Tel Aviv Israel Bak Kota Mati, Kini Sepi Bersiap Hadapi Serangan Iran

TRIBUNNEWS.COM, ISRAEL – Tel Aviv, ibu kota Israel. Ini seperti kota hantu akhir-akhir ini.

Kota yang biasanya ramai menjadi sangat sepi saat ini.

Pasalnya, warga dan pengusaha dihadapkan pada ketakutan dan ketidakpastian akibat ancaman serangan balasan dari militer Iran.

Tel Aviv-Yafo, perekonomian Israel yang sibuk; Kota ini dikenal di seluruh dunia sebagai pusat perdagangan dan hiburan. Seringkali kota ini penuh dengan kehidupan.

Menurut Jerusalem Post, jalanan dipenuhi pembeli pada Jumat (16/8/2024). Pantai itu penuh dengan orang-orang yang sedang berjemur. pesta di malam hari Itu penuh dengan aktivitas.

Wisatawan menikmati pasar, yang menjadikan kota ini tujuan populer bagi wisatawan. Mereka mengunjungi kafe dan tempat budaya.

Tapi belum lama ini. Ada gambaran yang berbeda.

Jalanan sepi, toko-toko tutup lebih awal, dan suasana sepi menggantikan hiruk pikuk pekerjaan biasanya.

Ketakutan merembes ke udara dan ketegangan memenuhi kota.

Bagi warga dan pemilik usaha, perubahan ini nyata adanya.

Yana Levitan, pemilik Toko Suvenir Alternatif di Kota Tua Yafo, berbagi perasaannya kepada The Media Line.

“Anda dapat merasakan dari jalanan bahwa orang-orang khawatir untuk datang ke sini dan tinggal di Israel. Orang Israel sangat khawatir untuk tinggal di kota tua Jaffa. “Saya tidak tahu apa yang akan terjadi. Tapi kita semua akan berada di sini,” katanya.

Ancaman pembalasan Iran memperparah krisis ini. Dampaknya terhadap perekonomian Israel

Sopir taksi Arab Israel, Sadie, menjelaskan situasinya kepada The Media Line.

“Orang-orang tidak ingin datang ke Timur Tengah sekarang. Saya merasa tidak aman. Aku belum pernah melihat hal seburuk ini. Kami tidak mati.”

Ketakutan dan ketidakpastian, namun semangat pemulihan tetap kuat.

Yoel, penduduk asli Tel Aviv, mengatakan kepada Media Line.

“Rasa takut masih ada. Namun bangsa Israel tangguh. Kami tidak akan keluar dan hidup.”
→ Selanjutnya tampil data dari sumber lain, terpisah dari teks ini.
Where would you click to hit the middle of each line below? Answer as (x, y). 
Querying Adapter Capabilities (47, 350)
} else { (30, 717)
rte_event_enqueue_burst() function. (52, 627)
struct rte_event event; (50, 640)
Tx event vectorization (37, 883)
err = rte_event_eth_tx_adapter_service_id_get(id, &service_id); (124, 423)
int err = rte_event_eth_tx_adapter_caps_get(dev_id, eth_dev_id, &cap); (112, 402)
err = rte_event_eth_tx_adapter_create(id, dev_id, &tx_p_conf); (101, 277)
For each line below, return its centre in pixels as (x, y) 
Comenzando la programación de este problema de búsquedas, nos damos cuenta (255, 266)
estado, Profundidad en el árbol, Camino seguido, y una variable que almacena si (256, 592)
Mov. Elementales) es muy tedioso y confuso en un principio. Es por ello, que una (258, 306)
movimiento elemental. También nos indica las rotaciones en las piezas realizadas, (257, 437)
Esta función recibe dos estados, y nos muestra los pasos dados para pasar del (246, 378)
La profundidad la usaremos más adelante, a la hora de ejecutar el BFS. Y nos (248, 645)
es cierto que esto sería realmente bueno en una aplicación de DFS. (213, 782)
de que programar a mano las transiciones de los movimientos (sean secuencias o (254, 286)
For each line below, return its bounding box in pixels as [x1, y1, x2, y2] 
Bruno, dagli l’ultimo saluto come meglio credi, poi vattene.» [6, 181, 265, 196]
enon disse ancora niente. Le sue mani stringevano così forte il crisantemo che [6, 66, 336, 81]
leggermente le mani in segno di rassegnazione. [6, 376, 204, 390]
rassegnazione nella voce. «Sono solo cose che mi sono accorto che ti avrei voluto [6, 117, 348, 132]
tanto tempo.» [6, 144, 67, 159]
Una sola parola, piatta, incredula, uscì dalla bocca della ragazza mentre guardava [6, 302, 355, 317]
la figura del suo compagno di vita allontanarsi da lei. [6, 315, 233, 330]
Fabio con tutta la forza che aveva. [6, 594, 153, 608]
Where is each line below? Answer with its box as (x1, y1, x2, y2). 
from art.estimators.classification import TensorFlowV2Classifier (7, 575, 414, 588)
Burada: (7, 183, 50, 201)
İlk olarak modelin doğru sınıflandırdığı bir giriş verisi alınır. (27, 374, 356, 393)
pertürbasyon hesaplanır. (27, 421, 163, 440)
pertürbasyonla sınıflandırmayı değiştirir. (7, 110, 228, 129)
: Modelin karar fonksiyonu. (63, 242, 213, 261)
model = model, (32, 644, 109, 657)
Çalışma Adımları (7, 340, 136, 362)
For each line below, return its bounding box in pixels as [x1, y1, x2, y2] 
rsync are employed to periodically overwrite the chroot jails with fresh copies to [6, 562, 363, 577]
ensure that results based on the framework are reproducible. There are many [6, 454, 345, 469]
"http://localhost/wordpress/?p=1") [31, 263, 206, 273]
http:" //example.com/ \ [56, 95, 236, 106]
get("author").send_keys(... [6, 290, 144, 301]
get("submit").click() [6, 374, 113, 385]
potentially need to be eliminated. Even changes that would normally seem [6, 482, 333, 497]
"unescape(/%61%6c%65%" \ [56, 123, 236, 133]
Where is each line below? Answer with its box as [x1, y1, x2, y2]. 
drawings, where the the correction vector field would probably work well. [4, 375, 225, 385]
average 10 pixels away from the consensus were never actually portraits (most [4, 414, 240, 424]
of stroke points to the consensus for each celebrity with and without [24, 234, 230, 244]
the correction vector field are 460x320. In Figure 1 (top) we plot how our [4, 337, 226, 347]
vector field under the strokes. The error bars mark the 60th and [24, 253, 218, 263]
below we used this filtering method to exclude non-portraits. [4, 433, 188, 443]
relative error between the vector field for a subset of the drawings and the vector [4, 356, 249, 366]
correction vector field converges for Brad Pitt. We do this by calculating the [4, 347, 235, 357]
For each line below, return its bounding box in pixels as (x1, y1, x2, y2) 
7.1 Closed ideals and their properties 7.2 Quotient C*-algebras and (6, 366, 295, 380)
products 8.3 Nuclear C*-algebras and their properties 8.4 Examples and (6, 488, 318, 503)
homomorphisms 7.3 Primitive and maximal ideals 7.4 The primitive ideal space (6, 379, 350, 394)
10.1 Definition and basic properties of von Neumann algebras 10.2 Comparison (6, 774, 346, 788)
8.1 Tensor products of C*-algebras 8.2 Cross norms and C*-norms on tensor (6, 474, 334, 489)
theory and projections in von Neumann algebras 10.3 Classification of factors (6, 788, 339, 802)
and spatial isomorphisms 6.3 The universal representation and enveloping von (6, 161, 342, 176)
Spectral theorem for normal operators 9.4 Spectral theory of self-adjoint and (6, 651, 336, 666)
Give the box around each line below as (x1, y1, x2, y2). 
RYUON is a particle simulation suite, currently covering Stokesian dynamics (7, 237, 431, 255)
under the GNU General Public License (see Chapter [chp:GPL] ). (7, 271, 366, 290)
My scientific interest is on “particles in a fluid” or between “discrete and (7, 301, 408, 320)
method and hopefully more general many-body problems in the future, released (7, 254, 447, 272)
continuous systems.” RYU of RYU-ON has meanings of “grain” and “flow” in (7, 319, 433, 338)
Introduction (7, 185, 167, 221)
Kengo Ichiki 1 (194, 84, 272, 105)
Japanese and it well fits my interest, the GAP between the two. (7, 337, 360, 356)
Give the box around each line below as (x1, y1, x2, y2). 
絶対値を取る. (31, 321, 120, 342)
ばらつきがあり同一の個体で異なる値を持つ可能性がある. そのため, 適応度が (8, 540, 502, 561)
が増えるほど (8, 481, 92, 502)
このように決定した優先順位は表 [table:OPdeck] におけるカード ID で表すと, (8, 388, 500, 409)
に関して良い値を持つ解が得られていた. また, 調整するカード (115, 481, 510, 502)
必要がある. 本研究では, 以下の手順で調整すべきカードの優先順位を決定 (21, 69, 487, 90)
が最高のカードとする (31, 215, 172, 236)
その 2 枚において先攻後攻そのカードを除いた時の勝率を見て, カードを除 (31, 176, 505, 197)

Mahmoud, seorang warga Palestina dari Yerusalem, mengunjungi Yafo. Dia mengungkapkan harapan akan perdamaian.

“Setelah perang, semuanya akan kembali normal.”

Yoav, warga Kiryat Shmona yang tinggal sementara di Yafo, juga menyampaikan sentimen serupa. Kisah ini menceritakan bagaimana perang berdampak pada komunitas Yahudi dan Arab.

“Tanpa masalah politik, kita bisa dengan mudah hidup bersama. Satu-satunya masalah adalah adanya masalah serius di kedua sisi. Kami akan memiliki kehidupan yang lebih baik tanpa masalah-masalah tersebut.”

Saat penduduk kota berjuang melawan dampak perang, Namun warga Tel Aviv terus mendesak.

Wisatawan seperti Michael dan Kyara dari Perancis melukiskan gambaran rumit Tel Aviv selama perang. Hidup adalah tempat keakraban dan kekacauan.

Meskipun mereka menemukan toko-toko tutup dan jalan-jalan lebih sepi. Namun kunjungan mereka mengungkapkan sebuah kota yang bertekad untuk tetap menjaga denyut nadinya.

Konflik yang sedang berlangsung telah membuat kehidupan sehari-hari hampir terhenti baik bagi penduduk lokal maupun wisatawan.

Seperti yang kita pelajari di video ini. Ketahanan warga Tel Aviv menghadapi ketidakpastian. IDF tetap bersiaga dengan harapan kota yang semarak ini akan segera hidup kembali.

Daniel Hagari, juru bicara Pasukan Pertahanan Israel (IDF), mengatakan perintah untuk warga sipil tidak diubah dalam upaya untuk menghilangkan kekhawatiran masyarakat.

“Kami menanggapi pernyataan dan pernyataan musuh kami dengan sangat serius. Jadi kami bersiap pada tingkat serangan dan pertahanan tertinggi,” kata Hakari, yang mendorong serangan Hamas.

Warga Israel yang tinggal di wilayah selatan juga terus memantau perkembangan yang terjadi di Iran.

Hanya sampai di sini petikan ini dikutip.